On Wednesday, the dollar index fluctuated around 99.4, and is expected to fall nearly 5% in April. The dollar rose slightly on Wednesday, helped by the Trump administration's plan to ease the blow of auto tariffs on local automakers and the prospect of more tariff agreements between the United States and some trading partners. The dollar also benefited from month-end buying, as investors sought to rebalance their portfolios after President Trump's announcement of reciprocal tariffs led to a massive sell-off in U.S. stocks and bonds in April. Trump will issue an executive order mid-week to combine tariff offsets with other parts and materials tariff reductions to mitigate the impact of auto tariffs, after automakers put pressure on the government. The dollar was boosted by U.S. Treasury Secretary Bessant saying the government is making substantial progress in tariff negotiations and pointing to the imminent agreement with India and South Korea. He said he will talk with at least 17 trading partners in the coming weeks.

 

From the daily chart, the dollar index showed a slight intraday gain around 99.20, although the overall trend remains bearish. The price action is trapped between 98.90{weekly low} and 99.47{15-day moving average}. Momentum is mixed, with the Moving Average Convergence/Divergence (MACD) giving a buy signal, while the 14-day Relative Strength Index (RSI) is in negative territory around 37.20, and the Ultimate Oscillator (50.06) remains neutral. The 20-day, 100-day, and 200-day simple moving averages all suggest bearish continuation. This confirms additional downward pressure. Resistance levels are located at 99.47{15-day moving average}, 99.84{weekly high}, and 100{market psychological level} areas.

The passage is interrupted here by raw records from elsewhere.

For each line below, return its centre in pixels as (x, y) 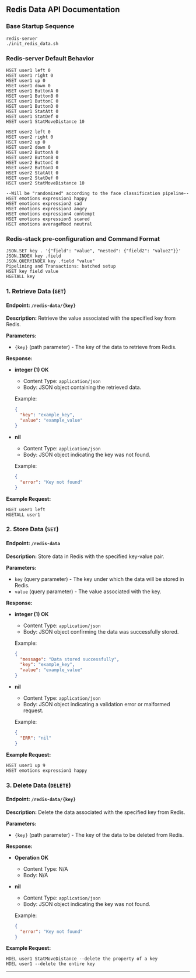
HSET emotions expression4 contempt (50, 214)
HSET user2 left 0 (28, 132)
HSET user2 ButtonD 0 (32, 167)
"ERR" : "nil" (36, 738)
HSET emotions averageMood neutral (49, 224)
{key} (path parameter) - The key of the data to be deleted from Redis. (99, 835)
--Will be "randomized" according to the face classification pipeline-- (98, 193)
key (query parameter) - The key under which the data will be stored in (99, 579)
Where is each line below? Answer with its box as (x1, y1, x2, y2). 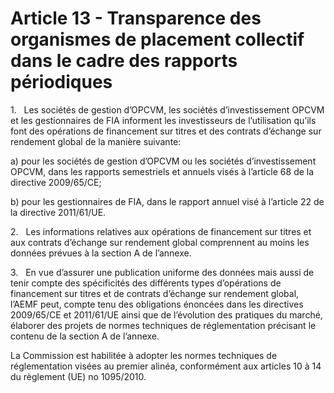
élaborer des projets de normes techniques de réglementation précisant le (10, 319, 317, 331)
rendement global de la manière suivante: (10, 135, 182, 147)
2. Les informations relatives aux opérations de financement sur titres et (10, 225, 312, 237)
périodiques (10, 71, 113, 94)
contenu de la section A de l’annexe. (10, 330, 160, 342)
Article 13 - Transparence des (10, 7, 262, 30)
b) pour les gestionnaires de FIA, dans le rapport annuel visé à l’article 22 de (10, 195, 325, 207)
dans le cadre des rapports (10, 50, 238, 72)
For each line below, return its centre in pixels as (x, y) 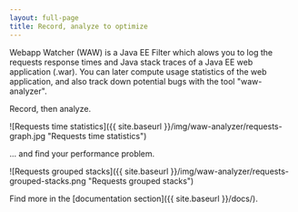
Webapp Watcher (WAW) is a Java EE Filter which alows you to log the (141, 52)
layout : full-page (44, 18)
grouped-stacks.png (48, 181)
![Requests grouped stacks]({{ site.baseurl (89, 171)
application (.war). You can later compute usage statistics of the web (138, 71)
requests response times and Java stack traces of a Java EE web (131, 62)
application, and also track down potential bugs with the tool (122, 81)
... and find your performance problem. (82, 153)
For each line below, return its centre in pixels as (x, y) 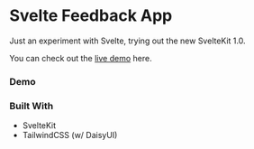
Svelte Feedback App (91, 16)
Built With (32, 106)
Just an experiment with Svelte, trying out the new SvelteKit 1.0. (127, 41)
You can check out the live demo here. (81, 58)
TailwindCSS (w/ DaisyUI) (70, 135)
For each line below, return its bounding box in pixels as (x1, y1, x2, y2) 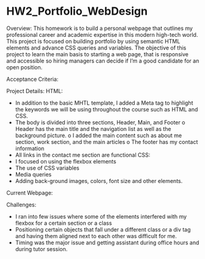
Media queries (15, 170, 52, 178)
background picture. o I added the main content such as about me (15, 132, 182, 139)
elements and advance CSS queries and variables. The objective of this (6, 44, 187, 51)
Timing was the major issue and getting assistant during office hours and (15, 239, 199, 246)
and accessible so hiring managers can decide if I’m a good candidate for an (6, 57, 199, 64)
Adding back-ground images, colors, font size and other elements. (15, 177, 183, 184)
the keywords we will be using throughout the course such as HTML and (15, 105, 198, 113)
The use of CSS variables (15, 164, 80, 171)
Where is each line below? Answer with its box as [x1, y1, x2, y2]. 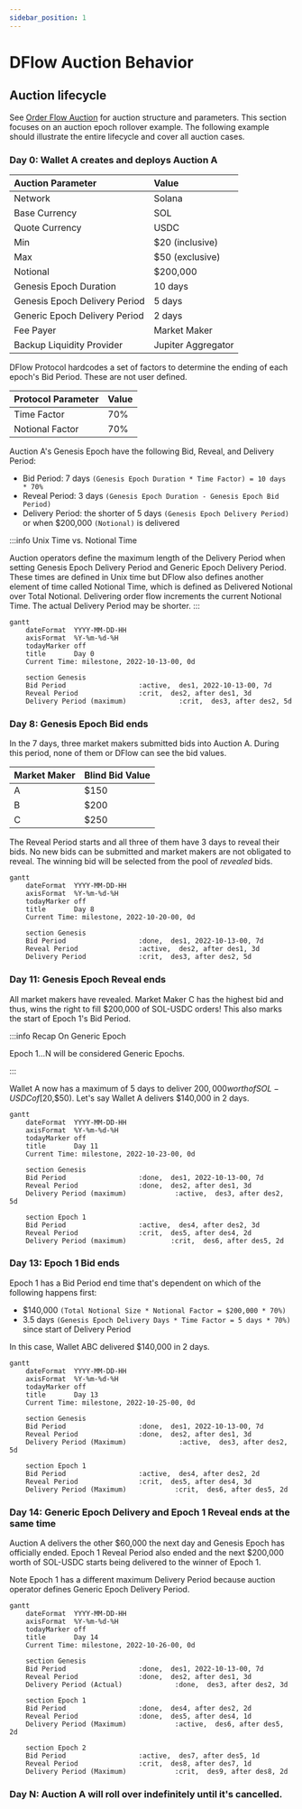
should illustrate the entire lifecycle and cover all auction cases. [9, 131, 245, 142]
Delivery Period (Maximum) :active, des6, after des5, [25, 1720, 284, 1729]
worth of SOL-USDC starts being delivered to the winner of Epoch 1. [9, 1557, 261, 1568]
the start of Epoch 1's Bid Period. [9, 1012, 132, 1024]
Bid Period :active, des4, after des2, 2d [25, 1469, 260, 1478]
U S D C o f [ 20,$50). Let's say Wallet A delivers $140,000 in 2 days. [9, 1093, 250, 1103]
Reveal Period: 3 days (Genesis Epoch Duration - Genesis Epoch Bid [22, 490, 279, 501]
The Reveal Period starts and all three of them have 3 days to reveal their [9, 836, 280, 848]
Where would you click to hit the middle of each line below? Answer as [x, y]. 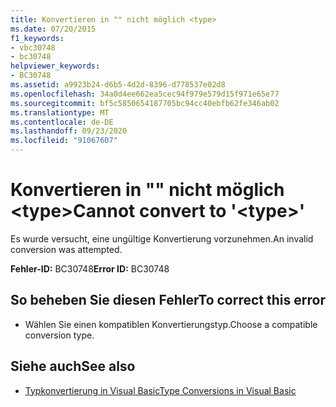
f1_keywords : [37, 38]
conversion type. [59, 335]
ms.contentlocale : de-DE [62, 122]
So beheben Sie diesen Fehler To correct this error [168, 300]
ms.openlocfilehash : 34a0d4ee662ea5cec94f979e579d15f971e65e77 [145, 94]
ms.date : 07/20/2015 [53, 29]
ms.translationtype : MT [60, 112]
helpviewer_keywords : [55, 66]
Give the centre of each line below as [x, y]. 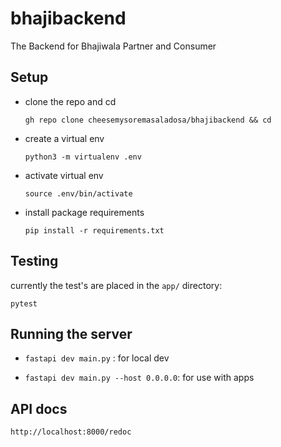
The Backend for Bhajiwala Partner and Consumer [113, 46]
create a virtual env [64, 138]
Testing [34, 261]
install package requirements [84, 212]
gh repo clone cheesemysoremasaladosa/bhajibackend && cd [148, 120]
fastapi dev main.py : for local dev [97, 358]
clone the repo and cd [70, 101]
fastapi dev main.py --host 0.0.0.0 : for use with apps [139, 378]
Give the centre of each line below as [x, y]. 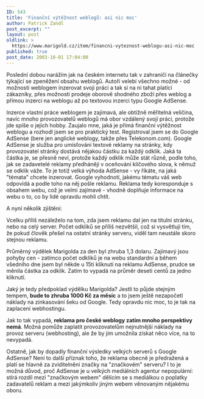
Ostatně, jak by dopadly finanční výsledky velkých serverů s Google [91, 351]
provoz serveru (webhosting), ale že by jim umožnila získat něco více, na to [101, 333]
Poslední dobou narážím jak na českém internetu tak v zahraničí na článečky [102, 74]
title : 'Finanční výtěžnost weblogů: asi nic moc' [72, 18]
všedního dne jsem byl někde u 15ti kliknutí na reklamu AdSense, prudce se [101, 264]
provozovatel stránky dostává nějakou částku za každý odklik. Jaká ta [94, 151]
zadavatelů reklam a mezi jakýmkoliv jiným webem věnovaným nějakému [98, 384]
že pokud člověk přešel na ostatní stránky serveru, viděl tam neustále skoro [101, 233]
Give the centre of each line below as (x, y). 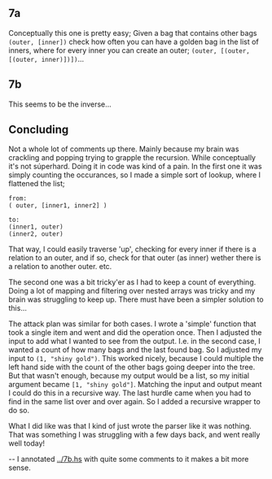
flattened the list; (37, 184)
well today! (27, 443)
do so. (19, 411)
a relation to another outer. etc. (60, 267)
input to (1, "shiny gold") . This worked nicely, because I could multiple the (136, 359)
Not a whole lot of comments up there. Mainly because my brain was (124, 149)
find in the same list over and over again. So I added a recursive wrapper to (134, 402)
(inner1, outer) (36, 227)
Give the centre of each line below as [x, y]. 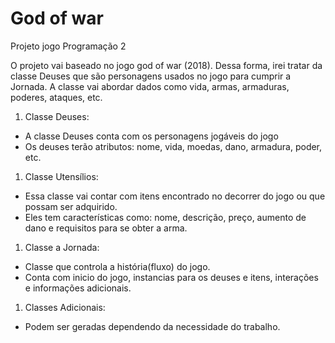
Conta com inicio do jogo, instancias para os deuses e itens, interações [171, 277]
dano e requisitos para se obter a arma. [106, 228]
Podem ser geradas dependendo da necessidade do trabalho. [152, 326]
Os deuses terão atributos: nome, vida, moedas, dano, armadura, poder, [173, 146]
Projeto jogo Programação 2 [68, 46]
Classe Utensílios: [61, 176]
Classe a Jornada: [62, 247]
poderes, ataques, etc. [56, 97]
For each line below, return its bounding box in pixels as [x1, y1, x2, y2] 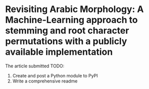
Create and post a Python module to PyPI [12, 72, 98, 78]
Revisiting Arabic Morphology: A [5, 4, 144, 15]
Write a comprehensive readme [12, 78, 78, 84]
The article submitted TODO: [5, 63, 64, 69]
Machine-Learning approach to [5, 14, 138, 26]
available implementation [5, 46, 113, 58]
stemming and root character [5, 25, 129, 36]
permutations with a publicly [5, 36, 127, 47]
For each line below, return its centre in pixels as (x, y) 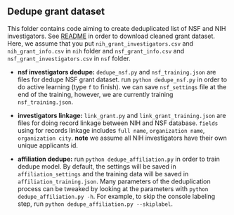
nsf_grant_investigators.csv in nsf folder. (69, 58)
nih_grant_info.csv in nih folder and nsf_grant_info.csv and (96, 51)
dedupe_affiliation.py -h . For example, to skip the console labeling (116, 196)
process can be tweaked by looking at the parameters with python (113, 188)
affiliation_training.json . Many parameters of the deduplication (114, 181)
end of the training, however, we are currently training (95, 94)
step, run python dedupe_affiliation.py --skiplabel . (95, 204)
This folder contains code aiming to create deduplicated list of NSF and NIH (117, 28)
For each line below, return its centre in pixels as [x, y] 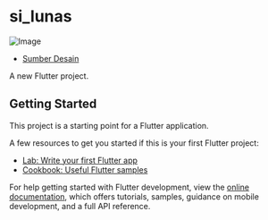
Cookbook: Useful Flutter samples [85, 169]
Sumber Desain [50, 58]
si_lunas [41, 17]
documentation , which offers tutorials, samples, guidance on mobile [134, 196]
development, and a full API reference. [80, 206]
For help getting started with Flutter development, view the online [130, 187]
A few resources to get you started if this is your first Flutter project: [134, 143]
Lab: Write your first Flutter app [80, 160]
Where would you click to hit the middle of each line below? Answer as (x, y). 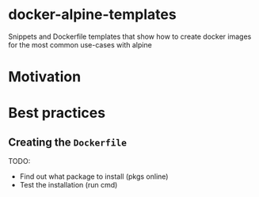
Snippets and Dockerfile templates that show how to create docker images (130, 36)
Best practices (57, 113)
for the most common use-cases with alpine (80, 44)
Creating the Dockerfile (67, 142)
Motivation (45, 77)
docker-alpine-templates (92, 15)
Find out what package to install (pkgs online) (94, 176)
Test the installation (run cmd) (69, 185)
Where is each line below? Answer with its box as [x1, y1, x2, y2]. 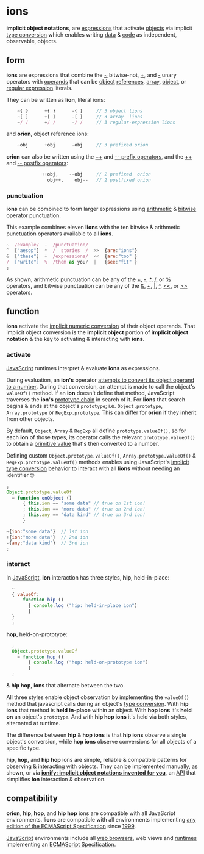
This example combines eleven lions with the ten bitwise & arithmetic [6, 224, 180, 231]
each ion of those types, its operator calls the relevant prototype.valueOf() [6, 433, 195, 440]
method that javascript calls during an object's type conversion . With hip [6, 700, 189, 708]
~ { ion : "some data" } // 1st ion [6, 528, 88, 534]
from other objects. [6, 415, 55, 422]
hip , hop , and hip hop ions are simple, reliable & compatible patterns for [6, 756, 187, 764]
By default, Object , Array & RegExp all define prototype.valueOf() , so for [6, 427, 186, 434]
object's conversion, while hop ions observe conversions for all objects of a [6, 738, 197, 745]
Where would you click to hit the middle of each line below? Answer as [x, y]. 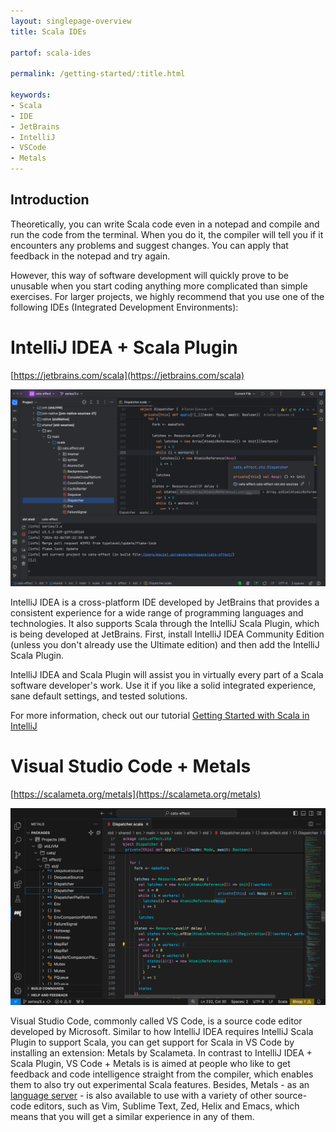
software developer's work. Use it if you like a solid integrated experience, [163, 685]
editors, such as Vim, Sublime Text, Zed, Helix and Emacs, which [166, 1106]
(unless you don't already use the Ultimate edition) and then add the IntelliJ [165, 644]
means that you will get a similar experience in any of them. [132, 1116]
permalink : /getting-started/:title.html [98, 74]
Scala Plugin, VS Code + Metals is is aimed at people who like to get [150, 1063]
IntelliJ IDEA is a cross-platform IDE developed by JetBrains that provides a [165, 602]
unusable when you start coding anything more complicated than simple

As for the downside, the 98.90{weekly low} can be watched respectively, once it is broken, it will open up further downward space to the 97.91{previous low} level.

 

Today, consider shorting the US dollar index around 99.55, stop loss: 99.70, target: 99.10, 99.00

 

 

WTI spot crude oil

 

On Thursday (March 27), international oil prices rose slightly as market participants were evaluating the impact of tightening global crude oil supply and the latest US tariffs on the global economy and energy demand.

WTI crude oil futures fell 3.25% on Wednesday to close at around $58.0 per barrel, marking the biggest monthly drop since the end of 2021, down 18%, mainly due to concerns about global oversupply and weak demand. Saudi Arabia hinted at increasing production and regaining market share, putting pressure on prices, while OPEC+ was reportedly considering further increasing production at its May 5 meeting, sparking market concerns about a renewed price war. US-China trade tensions have further exacerbated uncertainty in the demand outlook, coupled with the contraction of the US economy in the first quarter and a sharp drop in consumer confidence. Despite the bearish sentiment, an unexpected drop of 2.7 million barrels in US crude inventories last week helped limit further losses.

 

After rebounding from a four-year low of $54.78 (April 9 low), oil prices once again tried to rise but failed, repeatedly undermining the 50.0% Fibonacci rebound level of 63.38 of the 71.98 to 55.78 decline and breaking below $61.35 {38.2% Fibonacci rebound level}. This generates a new bearish signal and strengthens the short-term bearish outlook as bears target $60.00 {market psychological level}. A clear break below $60 will turn the short-term situation negative and indicate the end of the correction phase. It will test $57.66 {April 8 low}, and $54.78 {April 9 low} downward. On the contrary, a close above the key $60.00 level would ease the current downside risk and put oil prices on track for a healthy correction, with the first resistance at $61.35 {38.2% Fibonacci rebound from the 71.98 to 55.78 decline}. The next level would be $62.07 {9-day moving average}.

 

Consider going long on crude oil near 57.80 today, stop loss: 57.60; target: 59.40; 59.60

 

 

Spot gold

 

Gold prices fell during the North American trading session on Wednesday, after hitting a daily high of $3,328. Data on the contraction of the U.S. economy sparked speculation of further rate cuts by the Federal Reserve. Gold traded near $3,290, close to the current low of the week. On April 30, Beijing time, as signals of easing trade tensions reduced some safe-haven demand, the purchase price has recently stabilized near 3,300, while investors are waiting for key economic data this week to judge the Fed's policy outlook; Gold fell nearly 1% on Tuesday as signals of easing trade tensions reduced some safe-haven demand, while investors are waiting for key economic data this week to judge the Fed's policy outlook. The easing of trade tensions has led to a sell-off in safe-haven gold, a traditional hedge against rising global instability. Last week, gold hit a record high of $3,500 per ounce with an unprecedented rally. Investors are now focusing on important U.S. economic data this week, including the monthly non-farm payrolls report on Friday.

 

The upward trend in gold prices remains intact, but in the past five trading days, gold has been consolidating in the range of $3,260 to $3,386, failing to break through the $3,200 or $3,400 mark. The 14-day relative strength index (RSI) of the daily chart technical indicator remains near 60, and the momentum remains bullish, but the slope of the index is declining towards the neutral line. This shows that neither buyers nor sellers are in a dominant position. If gold falls below $3,300 {market psychological level}, and $3,299.70 {Tuesday's low}, the next support level will be the low of April 23 at $3,260, followed by the round mark of $3,200. Conversely, if gold breaks through $3,353 {this week's high}, the next resistance level will be the $3,366-3,368 area, followed by the round mark of $3,400.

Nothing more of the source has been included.